:: Materials provided

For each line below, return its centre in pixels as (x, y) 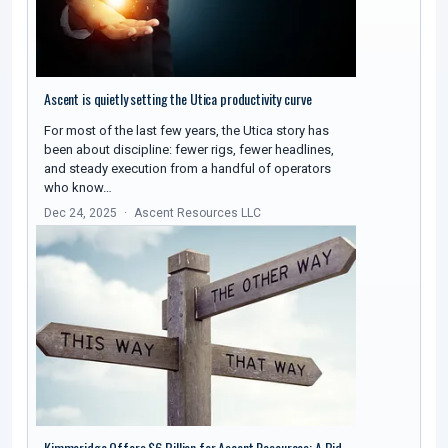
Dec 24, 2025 (80, 213)
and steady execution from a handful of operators (187, 169)
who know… (78, 188)
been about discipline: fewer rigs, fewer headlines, (189, 150)
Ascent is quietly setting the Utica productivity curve (178, 99)
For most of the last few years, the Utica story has (186, 131)
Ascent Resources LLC (197, 213)

::::

Aim of the exercise => Every line of the data above should be repeated exactly. Omit the pictures.

Answer for this exercise =>
For each line below, return its centre in pixels as (x, y) 
Dec 24, 2025 (80, 213)
and steady execution from a handful of operators (187, 169)
who know… (78, 188)
been about discipline: fewer rigs, fewer headlines, (189, 150)
Ascent is quietly setting the Utica productivity curve (178, 99)
For most of the last few years, the Utica story has (186, 131)
Ascent Resources LLC (197, 213)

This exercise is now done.